### What the task asks
Look through the data below and show every line that includes "page".

Stored data entries:
---
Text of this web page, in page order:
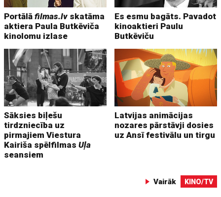
Portālāfilmas.lv skatāma
aktiera Paula Butkēviča
kinolomu izlase
Es esmu bagāts. Pavadot
kinoaktieri Paulu
Butkēviču
Sāksies biļešu
tirdzniecība uz
pirmajiem Viestura
Kairiša spēlfilmasUļa
seansiem
Latvijas animācijas
nozares pārstāvji dosies
uz Ansī festivālu un tirgu
Vairāk KINO/TV
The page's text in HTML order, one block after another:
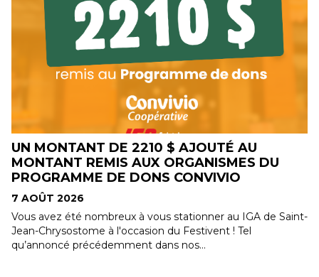
UN MONTANT DE 2210 $ AJOUTÉ AU
MONTANT REMIS AUX ORGANISMES DU
PROGRAMME DE DONS CONVIVIO
7 AOÛT 2026
Vous avez été nombreux à vous stationner au IGA de Saint-
Jean-Chrysostome à l'occasion du Festivent ! Tel
qu’annoncé précédemment dans nos...
---
### Reply
Text of this web page, in page order:
The page's text in HTML order, one block after another:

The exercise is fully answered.